## TASK ITEM
A word-for-word copy of the data is what's wanted, with no pictures.

[Records contained in a dataset]
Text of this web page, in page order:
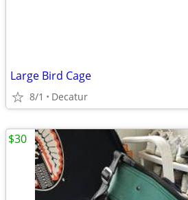
Large Bird Cage
8/1 Decatur
$30
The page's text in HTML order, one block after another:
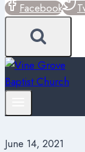
Facebook
June 14, 2021
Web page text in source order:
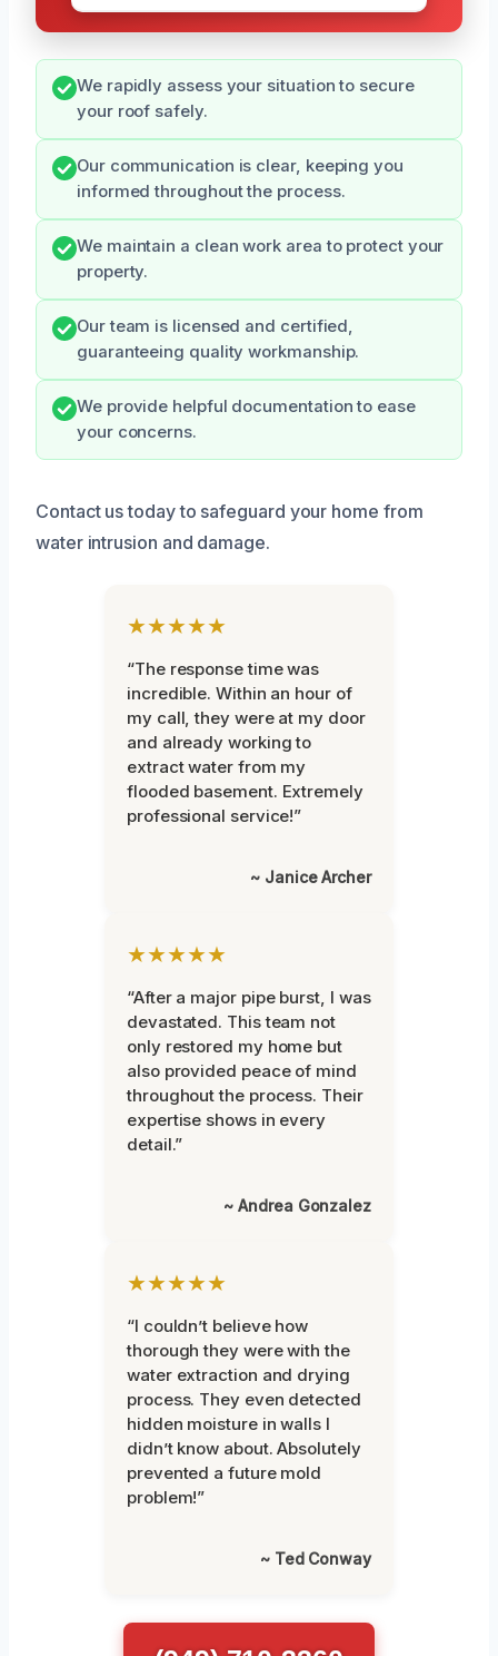
We rapidly assess your situation to secure
your roof safely.
Our communication is clear, keeping you
informed throughout the process.
We maintain a clean work area to protect your
property.
Our team is licensed and certified,
guaranteeing quality workmanship.
We provide helpful documentation to ease
your concerns.
Contact us today to safeguard your home from
water intrusion and damage.
★★★★★
“The response time was
incredible. Within an hour of
my call, they were at my door
and already working to
extract water from my
flooded basement. Extremely
professional service!”
~ Janice Archer
★★★★★
“After a major pipe burst, I was
devastated. This team not
only restored my home but
also provided peace of mind
throughout the process. Their
expertise shows in every
detail.”
~ Andrea Gonzalez
★★★★★
“I couldn’t believe how
thorough they were with the
water extraction and drying
process. They even detected
hidden moisture in walls I
didn’t know about. Absolutely
prevented a future mold
problem!”
~ Ted Conway
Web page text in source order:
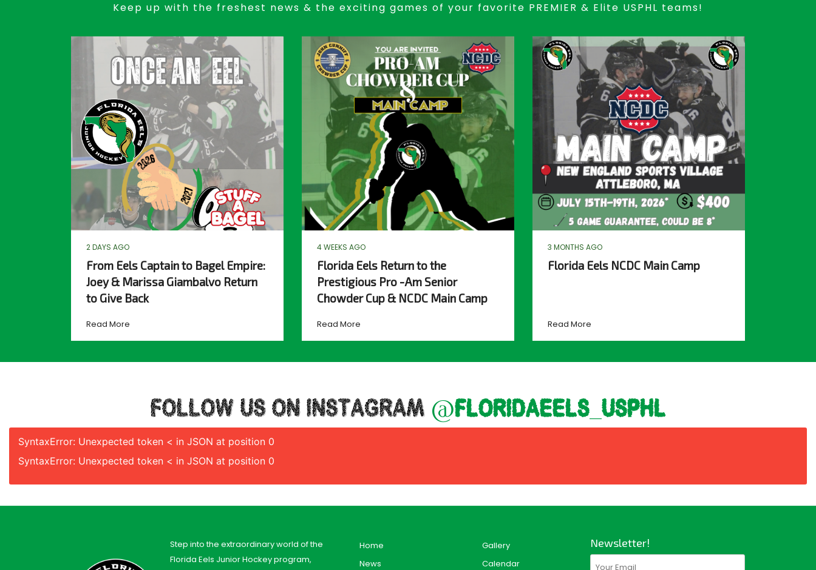
Keep up with the freshest news & the exciting games of your favorite PREMIER & Elite USPHL teams!
2 DAYS AGO
From Eels Captain to Bagel Empire:
Joey & Marissa Giambalvo Return
to Give Back
Read More
4 WEEKS AGO
Florida Eels Return to the
Prestigious Pro -Am Senior
Chowder Cup & NCDC Main Camp
Read More
3 MONTHS AGO
Florida Eels NCDC Main Camp
Read More
FOLLOW US ON INSTAGRAM @floridaeels_usphl
SyntaxError: Unexpected token < in JSON at position 0
SyntaxError: Unexpected token < in JSON at position 0
Step into the extraordinary world of the
Florida Eels Junior Hockey program,
Home
News
Gallery
Calendar
Newsletter!
Email

## EXERCISE SOLUTION
Text of this web page, in page order:
Large Bird Cage
8/1 Decatur
$30
The page's text in HTML order, one block after another:
Facebook
June 14, 2021
Web page text in source order:
We rapidly assess your situation to secure
your roof safely.
Our communication is clear, keeping you
informed throughout the process.
We maintain a clean work area to protect your
property.
Our team is licensed and certified,
guaranteeing quality workmanship.
We provide helpful documentation to ease
your concerns.
Contact us today to safeguard your home from
water intrusion and damage.
★★★★★
“The response time was
incredible. Within an hour of
my call, they were at my door
and already working to
extract water from my
flooded basement. Extremely
professional service!”
~ Janice Archer
★★★★★
“After a major pipe burst, I was
devastated. This team not
only restored my home but
also provided peace of mind
throughout the process. Their
expertise shows in every
detail.”
~ Andrea Gonzalez
★★★★★
“I couldn’t believe how
thorough they were with the
water extraction and drying
process. They even detected
hidden moisture in walls I
didn’t know about. Absolutely
prevented a future mold
problem!”
~ Ted Conway
Web page text in source order:
Keep up with the freshest news & the exciting games of your favorite PREMIER & Elite USPHL teams!
2 DAYS AGO
From Eels Captain to Bagel Empire:
Joey & Marissa Giambalvo Return
to Give Back
Read More
4 WEEKS AGO
Florida Eels Return to the
Prestigious Pro -Am Senior
Chowder Cup & NCDC Main Camp
Read More
3 MONTHS AGO
Florida Eels NCDC Main Camp
Read More
FOLLOW US ON INSTAGRAM @floridaeels_usphl
SyntaxError: Unexpected token < in JSON at position 0
SyntaxError: Unexpected token < in JSON at position 0
Step into the extraordinary world of the
Florida Eels Junior Hockey program,
Home
News
Gallery
Calendar
Newsletter!
Email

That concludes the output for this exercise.